■ **WORK TO BE COMPLETED**: Type out all the records once more, exactly.

Records drawn from a dataset:
--- START ---

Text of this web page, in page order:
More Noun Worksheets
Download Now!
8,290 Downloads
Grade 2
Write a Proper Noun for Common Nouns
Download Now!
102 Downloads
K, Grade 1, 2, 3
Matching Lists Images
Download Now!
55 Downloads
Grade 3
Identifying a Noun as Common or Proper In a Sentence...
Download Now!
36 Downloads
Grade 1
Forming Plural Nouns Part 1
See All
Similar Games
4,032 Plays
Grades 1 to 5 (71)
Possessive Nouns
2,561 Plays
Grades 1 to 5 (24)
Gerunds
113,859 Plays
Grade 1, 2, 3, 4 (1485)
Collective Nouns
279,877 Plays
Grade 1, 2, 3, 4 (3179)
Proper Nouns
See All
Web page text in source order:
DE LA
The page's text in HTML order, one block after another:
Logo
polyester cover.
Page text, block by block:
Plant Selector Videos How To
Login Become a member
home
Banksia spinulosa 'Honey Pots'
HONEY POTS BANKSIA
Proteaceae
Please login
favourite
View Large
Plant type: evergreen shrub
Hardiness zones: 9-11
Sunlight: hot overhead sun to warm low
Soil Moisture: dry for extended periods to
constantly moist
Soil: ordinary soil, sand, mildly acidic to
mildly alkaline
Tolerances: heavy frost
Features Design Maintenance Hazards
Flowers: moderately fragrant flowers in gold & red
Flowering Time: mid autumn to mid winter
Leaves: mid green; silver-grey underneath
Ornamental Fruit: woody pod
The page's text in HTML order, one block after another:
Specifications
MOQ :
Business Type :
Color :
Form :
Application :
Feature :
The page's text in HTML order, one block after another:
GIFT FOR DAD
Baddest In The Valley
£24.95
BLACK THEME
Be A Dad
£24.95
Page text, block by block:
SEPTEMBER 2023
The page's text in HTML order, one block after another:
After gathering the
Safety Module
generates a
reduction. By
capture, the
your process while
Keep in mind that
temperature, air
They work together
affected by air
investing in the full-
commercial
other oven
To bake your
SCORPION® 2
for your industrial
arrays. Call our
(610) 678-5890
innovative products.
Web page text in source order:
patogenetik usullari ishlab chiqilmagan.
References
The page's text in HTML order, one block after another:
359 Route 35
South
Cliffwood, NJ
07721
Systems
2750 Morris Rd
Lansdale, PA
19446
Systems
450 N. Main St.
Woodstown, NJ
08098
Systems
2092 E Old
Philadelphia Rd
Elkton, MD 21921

--- END ---

■ **ANSWER**:
Text of this web page, in page order:
More Noun Worksheets
Download Now!
8,290 Downloads
Grade 2
Write a Proper Noun for Common Nouns
Download Now!
102 Downloads
K, Grade 1, 2, 3
Matching Lists Images
Download Now!
55 Downloads
Grade 3
Identifying a Noun as Common or Proper In a Sentence...
Download Now!
36 Downloads
Grade 1
Forming Plural Nouns Part 1
See All
Similar Games
4,032 Plays
Grades 1 to 5 (71)
Possessive Nouns
2,561 Plays
Grades 1 to 5 (24)
Gerunds
113,859 Plays
Grade 1, 2, 3, 4 (1485)
Collective Nouns
279,877 Plays
Grade 1, 2, 3, 4 (3179)
Proper Nouns
See All
Web page text in source order:
DE LA
The page's text in HTML order, one block after another:
Logo
polyester cover.
Page text, block by block:
Plant Selector Videos How To
Login Become a member
home
Banksia spinulosa 'Honey Pots'
HONEY POTS BANKSIA
Proteaceae
Please login
favourite
View Large
Plant type: evergreen shrub
Hardiness zones: 9-11
Sunlight: hot overhead sun to warm low
Soil Moisture: dry for extended periods to
constantly moist
Soil: ordinary soil, sand, mildly acidic to
mildly alkaline
Tolerances: heavy frost
Features Design Maintenance Hazards
Flowers: moderately fragrant flowers in gold & red
Flowering Time: mid autumn to mid winter
Leaves: mid green; silver-grey underneath
Ornamental Fruit: woody pod
The page's text in HTML order, one block after another:
Specifications
MOQ :
Business Type :
Color :
Form :
Application :
Feature :
The page's text in HTML order, one block after another:
GIFT FOR DAD
Baddest In The Valley
£24.95
BLACK THEME
Be A Dad
£24.95
Page text, block by block:
SEPTEMBER 2023
The page's text in HTML order, one block after another:
After gathering the
Safety Module
generates a
reduction. By
capture, the
your process while
Keep in mind that
temperature, air
They work together
affected by air
investing in the full-
commercial
other oven
To bake your
SCORPION® 2
for your industrial
arrays. Call our
(610) 678-5890
innovative products.
Web page text in source order:
patogenetik usullari ishlab chiqilmagan.
References
The page's text in HTML order, one block after another:
359 Route 35
South
Cliffwood, NJ
07721
Systems
2750 Morris Rd
Lansdale, PA
19446
Systems
450 N. Main St.
Woodstown, NJ
08098
Systems
2092 E Old
Philadelphia Rd
Elkton, MD 21921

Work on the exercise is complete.